Ella es una Madre que guarda en su corazón nuestros rostros y nuestros nombres, una Madre que escucha, que acoge y se hace presente en los momentos de prueba... A través de sus manos, o más bien de su corazón, hacemos nuestra oración, nuestros deseos. , la ofrenda de nuestra vida, momento a momento. «María – dice la antífona del Magnificat – reina con Cristo para siempre». Por tanto, con Cristo ella sigue estando cerca de nosotros; que Madre nos sigue pariendo bajo la cruz; con su pronta presencia, como en las bodas de Caná, intercede por nosotros y al mismo tiempo nos dispone a acoger la gracia divina, a abrirnos al Espíritu, a dejarnos guiar por los caminos de Dios, sin retroceder ante los pasajes estrechos del camino, cuando se presentan el sacrificio y el dolor o el embate de las tentaciones.
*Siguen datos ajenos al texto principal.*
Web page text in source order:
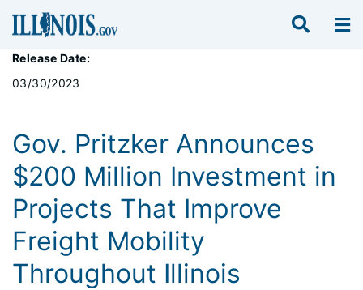
Release Date:
03/30/2023
Gov. Pritzker Announces
$200 Million Investment in
Projects That Improve
Freight Mobility
Throughout Illinois
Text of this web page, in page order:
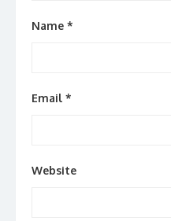
Name *
Email *
Website
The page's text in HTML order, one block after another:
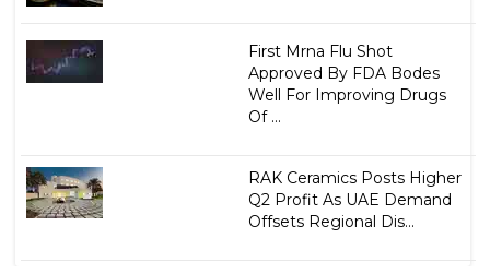
First Mrna Flu Shot
Approved By FDA Bodes
Well For Improving Drugs
Of ...
RAK Ceramics Posts Higher
Q2 Profit As UAE Demand
Offsets Regional Dis...
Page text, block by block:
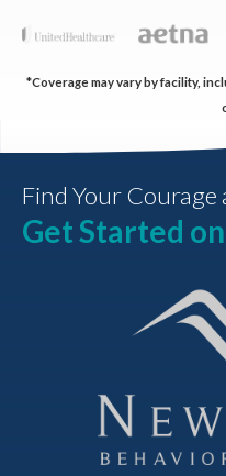
*Coverage may vary by facility,
Find Your Courage
Get Started
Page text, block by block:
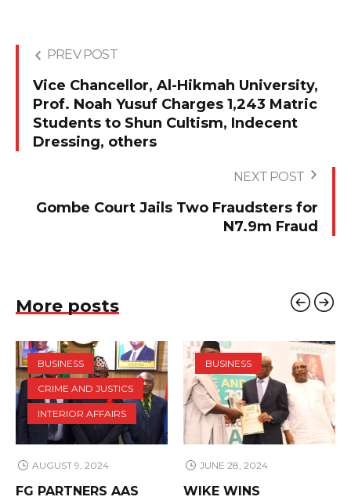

En efecto, en este día de gran celebración, sólo el maligno está triste porque en María se ve completamente derrotado; sin embargo, en su maldad, siempre trata de vengarse de nosotros, criaturas débiles y frágiles, tratando de hacernos caer, de arrastrarnos al abismo del pecado. Por eso María nos es aún más necesaria y constituye para nosotros, los peregrinos, en el tiempo un "signo de consuelo y de esperanza segura", como se afirma en el Prefacio de la Misa.
Los pasajes escriturales y las diferentes oraciones que la Liturgia nos ofrece en esta fiesta representan las etapas del itinerario que María siguió y que la Iglesia peregrina ha seguido a lo largo de los siglos y milenios. A partir de las primeras páginas del Génesis, nos conducen a la conclusión gloriosa de la historia prevista en el libro del Apocalipsis: desde el anuncio de la Mujer que trae la salvación llegamos, de luz en luz, hasta el encuentro nupcial de la humanidad. con el propio Salvatore.
María es la nueva Eva, madre de los vivos: gracias a ella recibimos el don del Verbo de vida inmortal; es la tabla de cera blanca en la que está grabada la nueva Ley, es la nueva Arca que hoy llega, sana y salva, al puerto de la eternidad, al santuario celestial. Sin embargo, elevada por encima de los serafines y querubines, María sigue siendo la humilde esclava de Nazaret, la criatura toda candor y belleza, porque es pura transparencia de la luz divina, junto con el Hijo puesto al servicio de Dios para nuestra salvación. Toda su existencia estuvo encerrada entre dos palabras: “sí” y “gracias”; De ella, por tanto, recibimos el mensaje tranquilizador de que la santidad también para nosotros es posible y que el camino para alcanzarla es el de la fe vivida con humildad, sencillez y amor.
En ella vemos cumplida nuestra vocación. Donde ella ha llegado, llegaremos también nosotros si, como ella, caminamos en la fe y en la caridad; de hecho, ya ahora, creyendo y amando podemos saborear las primicias de la vida eterna. Paso a paso, como cuando se avanza por senderos de montaña, el paisaje se revela, el horizonte se expande, hasta llegar, a la cima, para sumergirse plenamente en la luz.
No sin un escalofrío de gozoso y conmovido asombro, evoco el recuerdo de la gran fiesta mariana vivida en la infancia.